L’Union des Journalistes de la Presse Libre Africaine (UJPLA) manifeste sa profonde inquiétude et sa réprobation face à la décision des autorités maliennes d’interdire la commercialisation et la diffusion du magazine Jeune Afrique sur l’ensemble du territoire national.
Cette mesure est perçue par l’UJPLA comme une atteinte flagrante aux principes fondamentaux de la liberté de la presse et de l’expression, ainsi qu’au droit inaliénable des citoyens maliens à une information diversifiée, transparente et indépendante.

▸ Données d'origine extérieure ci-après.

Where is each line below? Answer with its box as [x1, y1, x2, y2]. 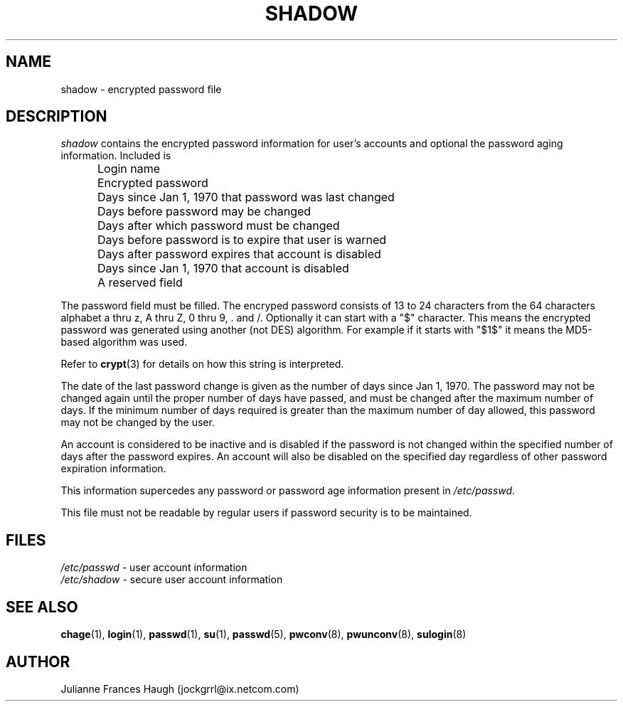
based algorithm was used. [60, 336, 188, 349]
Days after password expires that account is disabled [97, 247, 381, 262]
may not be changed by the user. [60, 416, 215, 429]
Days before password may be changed [97, 204, 311, 219]
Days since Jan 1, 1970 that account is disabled [97, 261, 349, 276]
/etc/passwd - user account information [60, 561, 247, 574]
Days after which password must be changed [97, 218, 340, 233]
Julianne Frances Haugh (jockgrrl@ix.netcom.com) [60, 682, 299, 695]
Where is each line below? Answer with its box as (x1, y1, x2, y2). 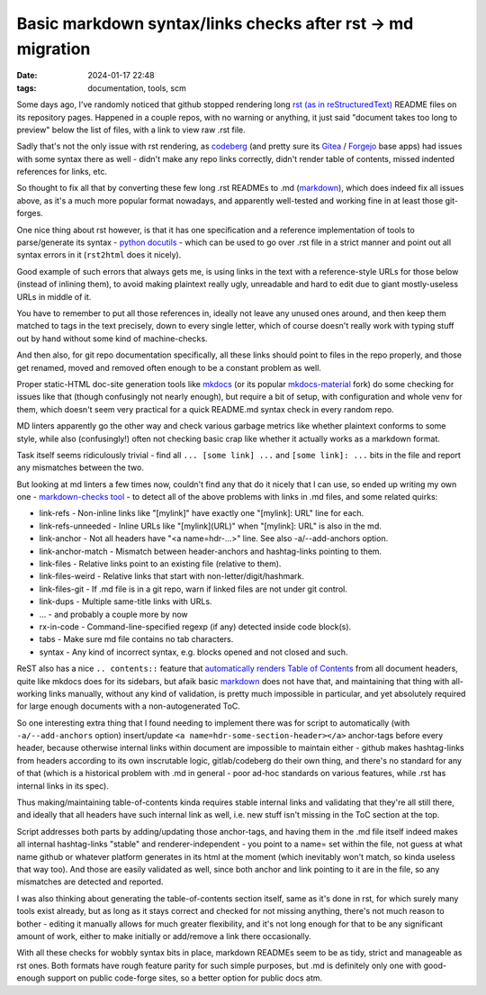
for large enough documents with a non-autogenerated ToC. (16, 701, 240, 711)
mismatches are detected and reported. (16, 876, 164, 887)
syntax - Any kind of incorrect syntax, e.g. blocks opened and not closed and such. (39, 647, 348, 657)
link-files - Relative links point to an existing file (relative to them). (39, 558, 282, 569)
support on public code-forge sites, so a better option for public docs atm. (46, 972, 323, 983)
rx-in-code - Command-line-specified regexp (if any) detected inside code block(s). (39, 621, 352, 632)
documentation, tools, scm (87, 82, 186, 94)
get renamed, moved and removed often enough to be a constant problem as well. (16, 362, 321, 373)
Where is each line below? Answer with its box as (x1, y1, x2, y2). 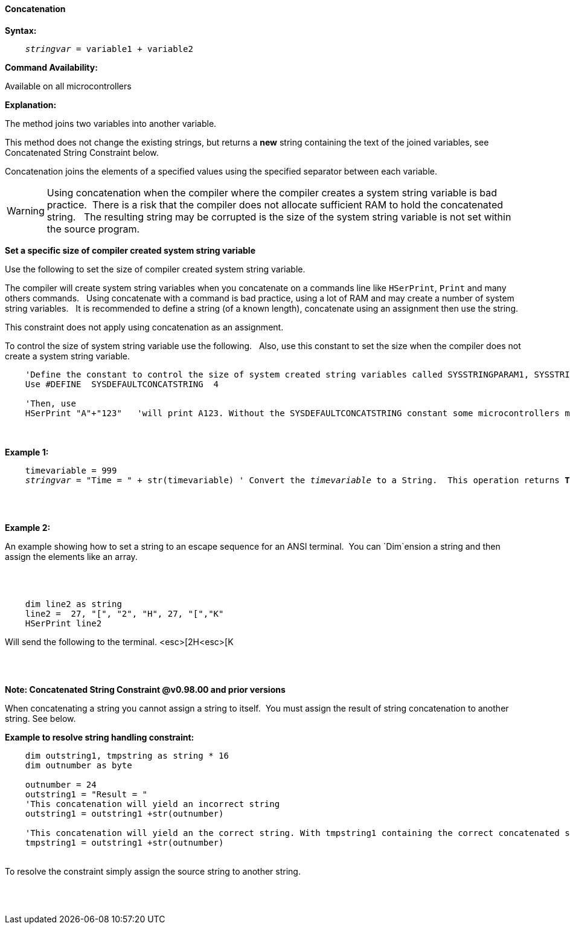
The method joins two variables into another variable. (5, 118, 217, 129)
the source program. (46, 222, 140, 235)
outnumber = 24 (25, 779, 97, 789)
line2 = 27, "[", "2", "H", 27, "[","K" (25, 608, 224, 619)
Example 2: (5, 522, 51, 533)
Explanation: (5, 99, 57, 110)
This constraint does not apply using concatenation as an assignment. (5, 321, 284, 332)
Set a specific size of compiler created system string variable (5, 245, 255, 256)
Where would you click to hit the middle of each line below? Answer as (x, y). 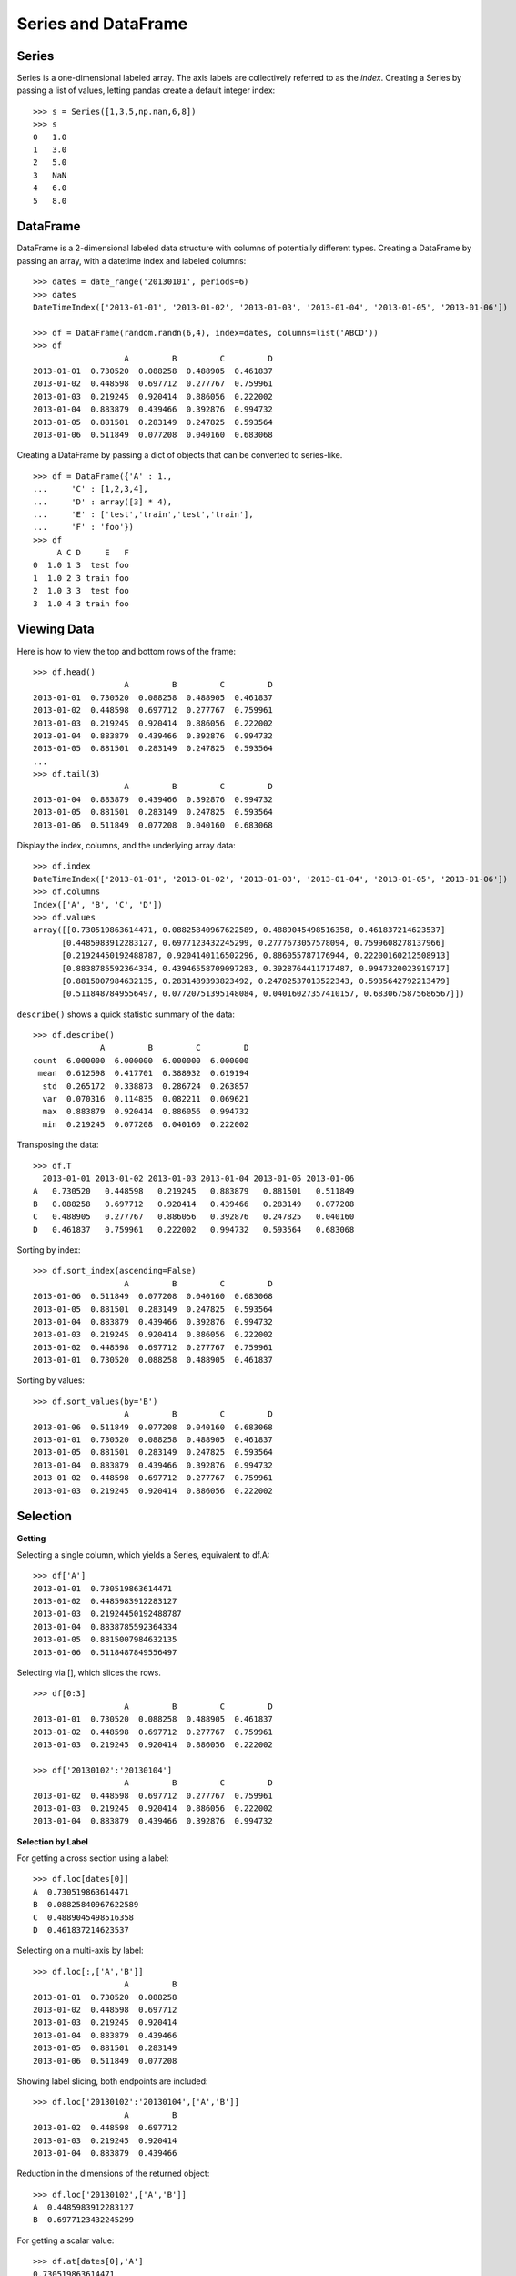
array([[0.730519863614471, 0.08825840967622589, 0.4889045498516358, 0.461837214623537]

Jeune Afrique, un média panafricain de référence, a toujours joué un rôle crucial dans l’animation du débat démocratique et l’analyse des dynamiques politiques, économiques et sociales du continent africain. Son bannissement représente un précédent alarmant et une orientation autoritaire en contradiction avec les engagements internationaux du Mali en matière de respect des droits humains.
L’UJPLA tient à rappeler que la liberté de la presse ne constitue pas un privilège octroyé par les pouvoirs publics, mais bien un droit essentiel et imprescriptible, garanti par les traités internationaux, notamment la Charte africaine des droits de l’homme et des peuples.
En conséquence, l’UJPLA formule les requêtes suivantes :
- Elle dénonce avec la plus grande fermeté cette décision qu’elle juge arbitraire ;
- Elle exige la levée immédiate de l’interdiction de distribution du magazine Jeune Afrique au Mali ;
- Elle exhorte les autorités maliennes à privilégier la concertation, la clarté et le respect des libertés essentielles ;
- Elle appelle l’ensemble des organisations œuvrant pour les droits humains et la liberté de la presse à se mobiliser contre cette régression des libertés.
L’UJPLA réitère son engagement inébranlable en faveur de la liberté de la presse et de la protection des journalistes partout sur le continent africain.